PARIS – The historic train station, Gare d’Austerlitz, is on board to be renovated by Jean Nouvel starting this year.  The 600 million euro project, designed to upgrade the station and its surroundings, is projected to continue through 2020.

The Gare d’Austerlitz is one of Paris’s six main train stations.  Originally built in 1840, it serves two metro lines, one Paris regional rail, and multiple national trains to the southwest of France.  With 23 million passengers per year, the SNCF, France’s railway company, hopes that the new train station will not only facilitate transportation via new high speed lines, but also rejuvenate the neighborhood.

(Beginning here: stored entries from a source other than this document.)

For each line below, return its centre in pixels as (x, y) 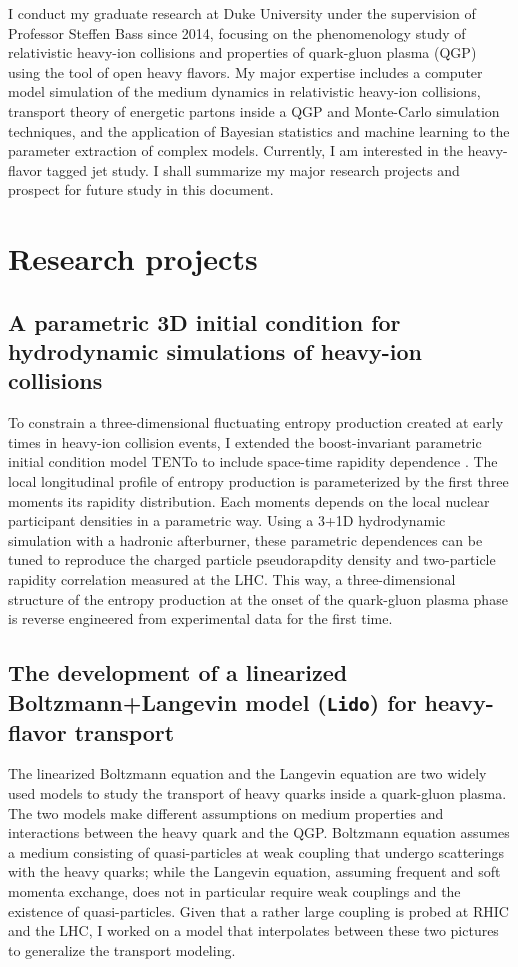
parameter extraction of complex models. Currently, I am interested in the (235, 150)
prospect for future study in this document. (141, 189)
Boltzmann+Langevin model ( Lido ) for (212, 701)
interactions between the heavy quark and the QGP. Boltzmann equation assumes (259, 832)
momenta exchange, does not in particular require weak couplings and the (234, 890)
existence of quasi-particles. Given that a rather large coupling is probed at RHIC (258, 910)
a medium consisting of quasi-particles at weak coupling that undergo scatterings (256, 851)
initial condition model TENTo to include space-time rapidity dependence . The (253, 461)
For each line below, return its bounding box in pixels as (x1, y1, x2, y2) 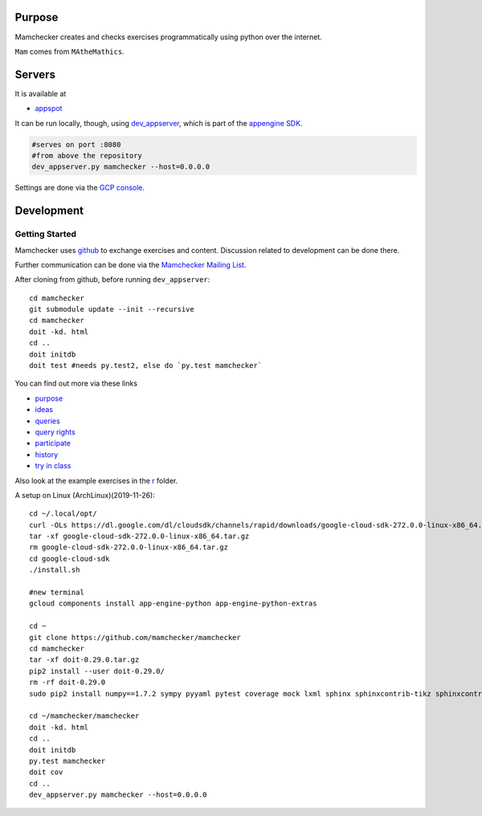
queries (35, 416, 60, 426)
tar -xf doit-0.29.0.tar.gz (29, 655, 140, 664)
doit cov (29, 768, 63, 777)
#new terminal (29, 588, 84, 598)
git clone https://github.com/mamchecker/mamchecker (29, 633, 241, 642)
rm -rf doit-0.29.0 (29, 678, 106, 687)
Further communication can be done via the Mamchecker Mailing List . (14, 259, 247, 269)
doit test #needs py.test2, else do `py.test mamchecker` (29, 361, 263, 370)
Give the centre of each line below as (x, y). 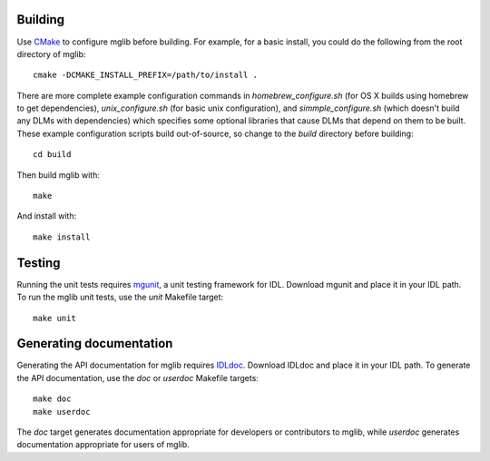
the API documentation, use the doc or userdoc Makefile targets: (137, 378)
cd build (52, 155)
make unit (54, 318)
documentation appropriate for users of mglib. (103, 445)
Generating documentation (95, 343)
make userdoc (62, 412)
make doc (52, 399)
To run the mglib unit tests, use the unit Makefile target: (120, 297)
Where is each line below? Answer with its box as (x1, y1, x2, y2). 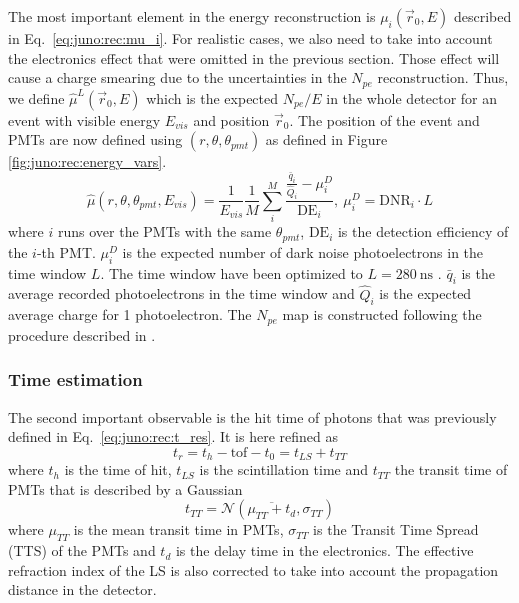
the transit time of (394, 459, 508, 480)
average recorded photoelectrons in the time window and (8, 283, 355, 304)
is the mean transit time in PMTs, (73, 519, 284, 540)
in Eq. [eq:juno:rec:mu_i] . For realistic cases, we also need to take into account (8, 28, 493, 48)
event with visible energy (8, 109, 161, 130)
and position (193, 109, 270, 130)
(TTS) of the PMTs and (8, 540, 156, 561)
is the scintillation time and (199, 459, 369, 480)
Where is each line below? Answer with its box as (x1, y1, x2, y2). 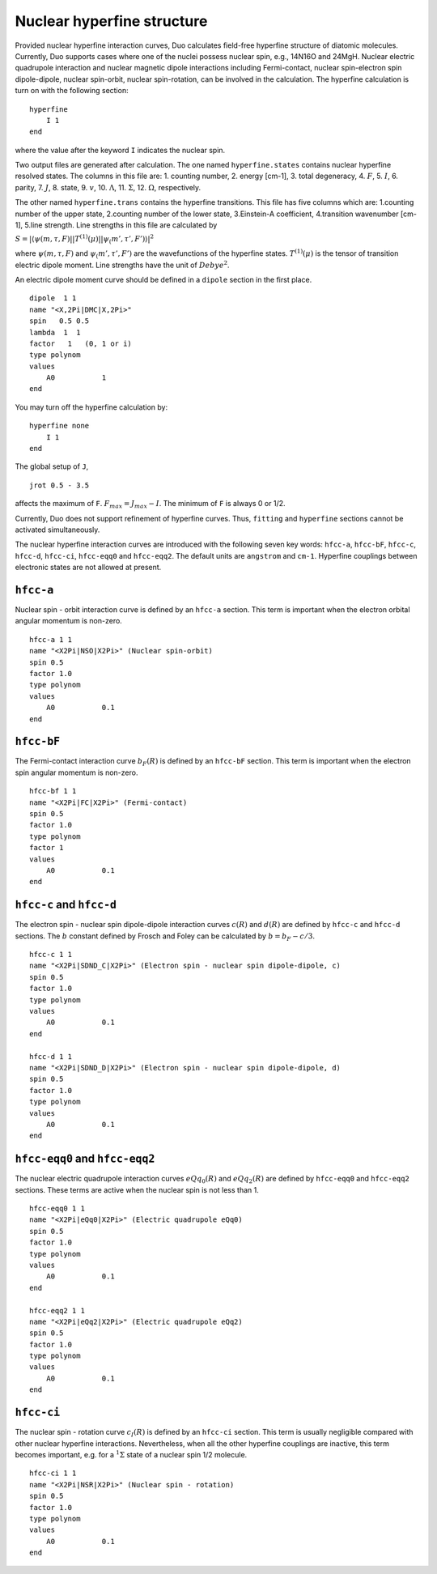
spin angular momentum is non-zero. (15, 768, 138, 777)
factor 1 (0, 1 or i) (29, 338, 133, 348)
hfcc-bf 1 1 (29, 786, 77, 796)
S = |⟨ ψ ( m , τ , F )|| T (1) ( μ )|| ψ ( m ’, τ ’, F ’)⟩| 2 (15, 233, 154, 246)
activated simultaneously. (15, 525, 100, 534)
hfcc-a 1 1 (29, 635, 73, 644)
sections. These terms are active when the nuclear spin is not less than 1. (15, 1185, 259, 1194)
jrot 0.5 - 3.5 (29, 480, 90, 490)
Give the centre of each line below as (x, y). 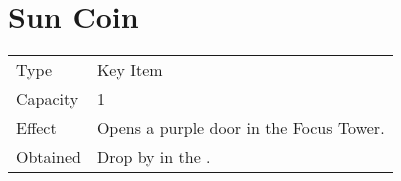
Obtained (48, 157)
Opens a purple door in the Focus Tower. (240, 128)
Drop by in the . (153, 157)
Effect (36, 128)
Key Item (129, 70)
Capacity (47, 99)
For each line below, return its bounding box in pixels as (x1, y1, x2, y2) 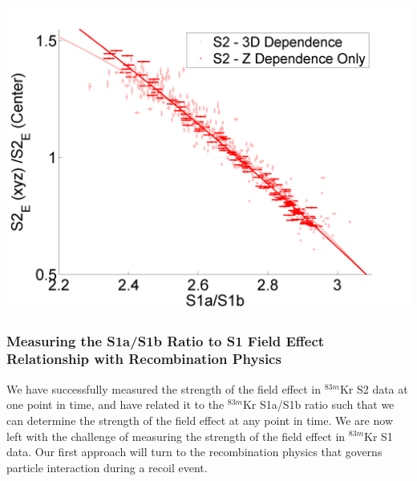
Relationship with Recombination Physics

Christian Brézet, director of the project spearheaded by the Gares & Connexions, a branch of SNCF in charge of developing 3000 French stations, shared details with SmartPlanet.  During the renovations, traffic will continue across the railways. Buildings dating to the 1860s, classified as historical monuments since 1997, will be preserved and integrated into the new design, conceived by architects Jean Nouvel and Jean-Marie Duthilleul.  For example, 200 million euros will be dedicated to renovating the glass roof in the grand hall where hot air balloons were manufactured during the 1870 siege of Paris.

The current train station is not the easiest to navigate.   Brézet said that a large part of the renovation will be opening up and easing transportation within the station itself.  “The renovation of the station will integrate the development of a system that will increase travelers’ comfort and also aid in finding their way in the station,” he said.  Improved access to train platforms, including new escalators and hallways, should make navigating the often confusing station easier.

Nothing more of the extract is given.